- [WHAT THE EXERCISE ASKS] Retype the listing below line for line, but only from the line with "dapat Anda peroleh apabila" down to the line with "la intimidad. En", inclusive. Pictures stay out.

- [WORKING DATA]
________________________________________
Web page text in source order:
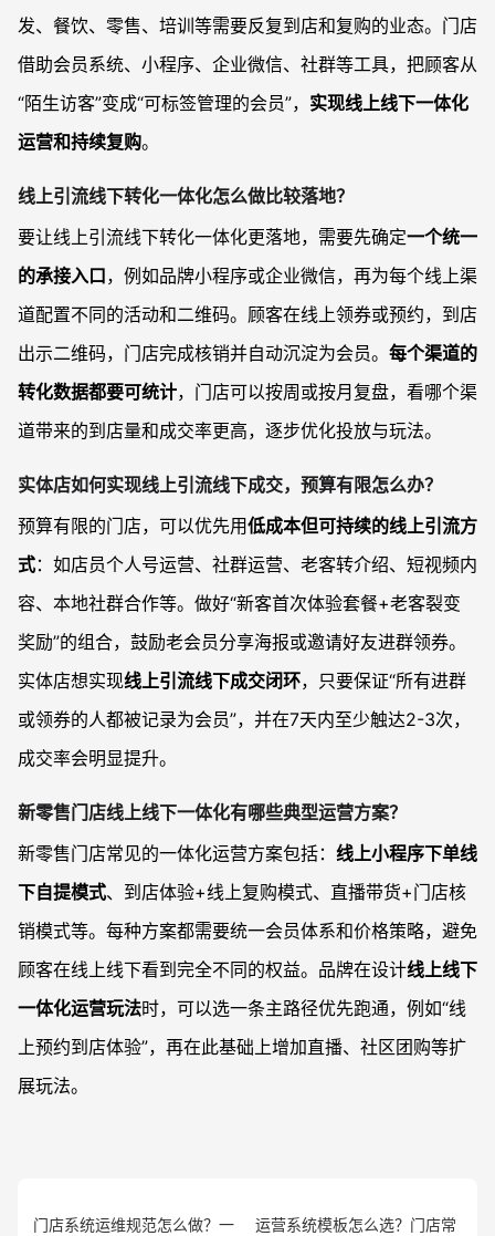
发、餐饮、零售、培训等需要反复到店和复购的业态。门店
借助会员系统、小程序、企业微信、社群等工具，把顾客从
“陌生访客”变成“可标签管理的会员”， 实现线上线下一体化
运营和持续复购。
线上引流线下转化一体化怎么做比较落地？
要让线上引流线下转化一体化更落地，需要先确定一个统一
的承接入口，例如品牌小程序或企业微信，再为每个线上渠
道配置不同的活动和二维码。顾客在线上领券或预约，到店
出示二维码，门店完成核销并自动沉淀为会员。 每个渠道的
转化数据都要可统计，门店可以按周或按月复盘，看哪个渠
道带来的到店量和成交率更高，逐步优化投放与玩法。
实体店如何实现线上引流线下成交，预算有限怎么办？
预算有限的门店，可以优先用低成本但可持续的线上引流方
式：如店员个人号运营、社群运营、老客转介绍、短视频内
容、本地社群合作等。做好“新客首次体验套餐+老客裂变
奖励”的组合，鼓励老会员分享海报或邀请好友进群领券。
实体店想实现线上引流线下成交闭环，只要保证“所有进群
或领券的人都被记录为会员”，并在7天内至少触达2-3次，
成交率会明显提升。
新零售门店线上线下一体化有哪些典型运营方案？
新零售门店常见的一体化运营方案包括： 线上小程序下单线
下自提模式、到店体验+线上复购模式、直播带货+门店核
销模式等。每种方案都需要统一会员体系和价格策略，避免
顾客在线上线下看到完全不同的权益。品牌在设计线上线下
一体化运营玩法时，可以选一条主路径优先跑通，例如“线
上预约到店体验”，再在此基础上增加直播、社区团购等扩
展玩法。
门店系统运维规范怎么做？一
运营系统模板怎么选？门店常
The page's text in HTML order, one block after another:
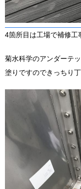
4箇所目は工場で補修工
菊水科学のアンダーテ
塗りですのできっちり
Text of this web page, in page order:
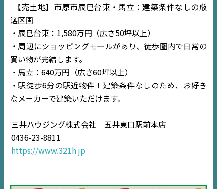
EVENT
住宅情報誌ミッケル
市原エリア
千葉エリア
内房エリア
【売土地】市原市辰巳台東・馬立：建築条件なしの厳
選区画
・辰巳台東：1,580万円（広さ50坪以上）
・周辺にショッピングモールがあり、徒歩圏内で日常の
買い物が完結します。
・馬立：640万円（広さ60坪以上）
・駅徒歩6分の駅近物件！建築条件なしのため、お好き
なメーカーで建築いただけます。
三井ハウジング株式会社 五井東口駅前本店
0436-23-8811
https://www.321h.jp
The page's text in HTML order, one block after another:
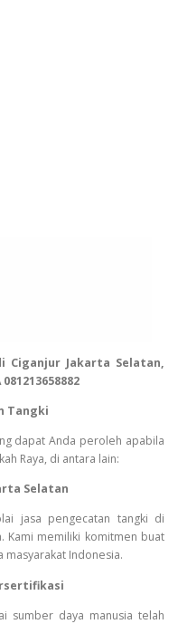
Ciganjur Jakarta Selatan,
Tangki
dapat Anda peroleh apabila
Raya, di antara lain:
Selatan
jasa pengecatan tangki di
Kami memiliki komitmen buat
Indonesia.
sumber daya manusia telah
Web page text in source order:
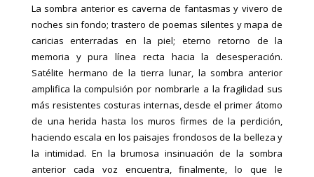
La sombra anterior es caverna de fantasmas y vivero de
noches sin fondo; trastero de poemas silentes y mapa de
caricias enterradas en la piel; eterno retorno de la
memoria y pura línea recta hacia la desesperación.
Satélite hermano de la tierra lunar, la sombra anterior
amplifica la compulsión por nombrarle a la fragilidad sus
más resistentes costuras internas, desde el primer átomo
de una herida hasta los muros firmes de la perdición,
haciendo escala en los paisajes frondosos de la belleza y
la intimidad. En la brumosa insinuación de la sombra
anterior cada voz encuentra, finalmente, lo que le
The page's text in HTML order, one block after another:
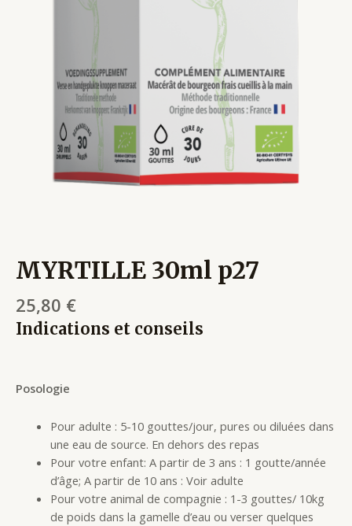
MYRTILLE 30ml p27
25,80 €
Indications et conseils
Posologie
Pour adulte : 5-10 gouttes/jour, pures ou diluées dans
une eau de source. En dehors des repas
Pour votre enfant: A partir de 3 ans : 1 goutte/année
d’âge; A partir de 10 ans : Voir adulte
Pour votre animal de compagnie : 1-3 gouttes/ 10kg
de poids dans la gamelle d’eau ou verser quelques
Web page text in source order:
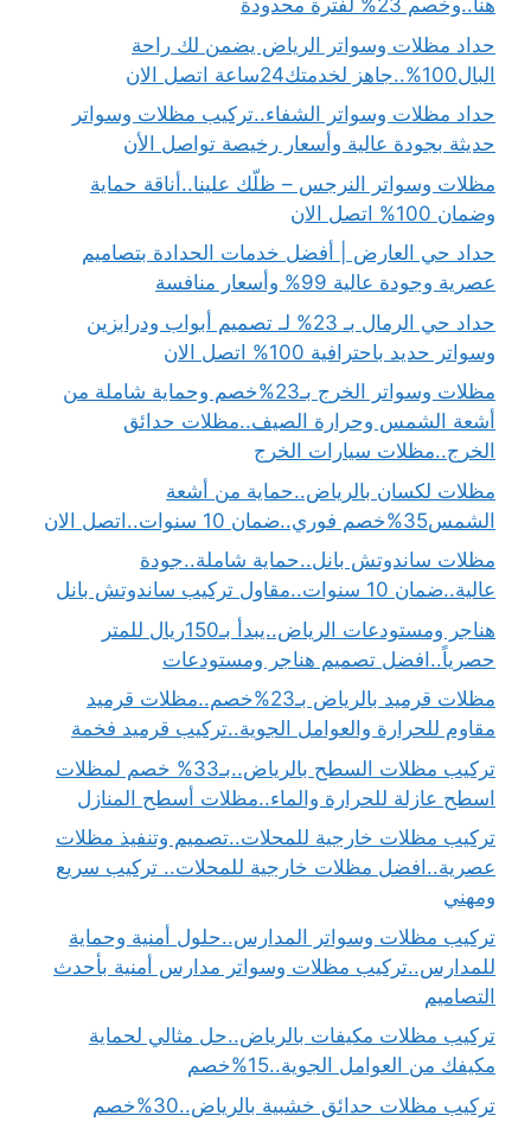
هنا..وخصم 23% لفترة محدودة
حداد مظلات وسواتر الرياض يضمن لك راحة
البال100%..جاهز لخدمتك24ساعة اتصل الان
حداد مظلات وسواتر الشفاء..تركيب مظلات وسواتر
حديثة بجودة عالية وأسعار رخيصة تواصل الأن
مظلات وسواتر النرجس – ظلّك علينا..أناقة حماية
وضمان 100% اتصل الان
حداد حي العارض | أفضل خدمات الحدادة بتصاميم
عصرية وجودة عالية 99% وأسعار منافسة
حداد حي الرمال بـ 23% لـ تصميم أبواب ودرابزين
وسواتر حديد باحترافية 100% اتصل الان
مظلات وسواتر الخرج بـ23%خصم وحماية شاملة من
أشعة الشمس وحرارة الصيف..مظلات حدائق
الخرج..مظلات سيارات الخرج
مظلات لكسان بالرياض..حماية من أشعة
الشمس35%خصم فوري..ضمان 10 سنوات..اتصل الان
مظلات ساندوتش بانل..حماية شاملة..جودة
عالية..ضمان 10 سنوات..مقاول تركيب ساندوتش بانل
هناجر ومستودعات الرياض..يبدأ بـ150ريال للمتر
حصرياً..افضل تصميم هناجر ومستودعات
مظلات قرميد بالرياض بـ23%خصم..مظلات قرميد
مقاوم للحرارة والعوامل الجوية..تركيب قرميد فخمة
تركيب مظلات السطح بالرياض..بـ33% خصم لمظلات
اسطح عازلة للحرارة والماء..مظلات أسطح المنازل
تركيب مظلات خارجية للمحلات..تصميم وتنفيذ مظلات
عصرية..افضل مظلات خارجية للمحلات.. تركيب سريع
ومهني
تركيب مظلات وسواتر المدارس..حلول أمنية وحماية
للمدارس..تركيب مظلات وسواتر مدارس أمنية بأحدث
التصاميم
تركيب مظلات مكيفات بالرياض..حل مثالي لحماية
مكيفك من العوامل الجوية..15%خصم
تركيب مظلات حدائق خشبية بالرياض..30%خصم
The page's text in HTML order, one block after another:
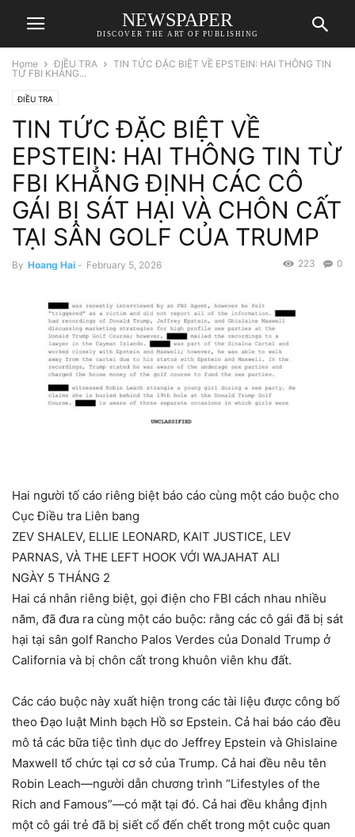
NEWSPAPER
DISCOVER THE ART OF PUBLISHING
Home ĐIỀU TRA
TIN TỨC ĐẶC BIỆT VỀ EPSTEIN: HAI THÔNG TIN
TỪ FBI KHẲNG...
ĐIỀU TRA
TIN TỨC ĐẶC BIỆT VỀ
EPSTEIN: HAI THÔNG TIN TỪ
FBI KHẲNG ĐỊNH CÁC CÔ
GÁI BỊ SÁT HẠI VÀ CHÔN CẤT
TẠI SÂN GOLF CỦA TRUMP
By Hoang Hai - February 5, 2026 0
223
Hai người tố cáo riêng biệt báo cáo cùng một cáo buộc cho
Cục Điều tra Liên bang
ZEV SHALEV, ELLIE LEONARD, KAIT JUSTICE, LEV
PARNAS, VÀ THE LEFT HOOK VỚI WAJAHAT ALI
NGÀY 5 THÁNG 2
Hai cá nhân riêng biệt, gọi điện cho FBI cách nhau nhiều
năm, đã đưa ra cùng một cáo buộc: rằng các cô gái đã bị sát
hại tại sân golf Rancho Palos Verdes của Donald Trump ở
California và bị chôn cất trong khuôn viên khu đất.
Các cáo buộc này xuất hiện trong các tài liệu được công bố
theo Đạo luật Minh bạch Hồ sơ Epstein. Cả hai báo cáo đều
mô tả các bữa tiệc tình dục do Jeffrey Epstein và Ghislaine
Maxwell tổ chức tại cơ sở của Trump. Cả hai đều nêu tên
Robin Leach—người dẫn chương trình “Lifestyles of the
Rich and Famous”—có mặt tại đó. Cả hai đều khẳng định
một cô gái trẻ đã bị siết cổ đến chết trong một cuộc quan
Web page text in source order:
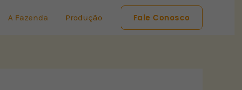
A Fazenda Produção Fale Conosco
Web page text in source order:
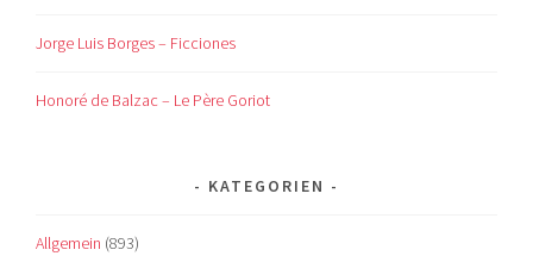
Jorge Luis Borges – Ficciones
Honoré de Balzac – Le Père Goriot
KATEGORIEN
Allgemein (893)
________________________________________
- [ANSWER TO THIS TASK]
dapat Anda peroleh apabila
Raya, di antara lain:
Selatan
jasa pengecatan tangki di
Kami memiliki komitmen buat
Indonesia.
sumber daya manusia telah
Web page text in source order:
La sombra anterior es caverna de fantasmas y vivero de
noches sin fondo; trastero de poemas silentes y mapa de
caricias enterradas en la piel; eterno retorno de la
memoria y pura línea recta hacia la desesperación.
Satélite hermano de la tierra lunar, la sombra anterior
amplifica la compulsión por nombrarle a la fragilidad sus
más resistentes costuras internas, desde el primer átomo
de una herida hasta los muros firmes de la perdición,
haciendo escala en los paisajes frondosos de la belleza y
la intimidad. En la brumosa insinuación de la sombra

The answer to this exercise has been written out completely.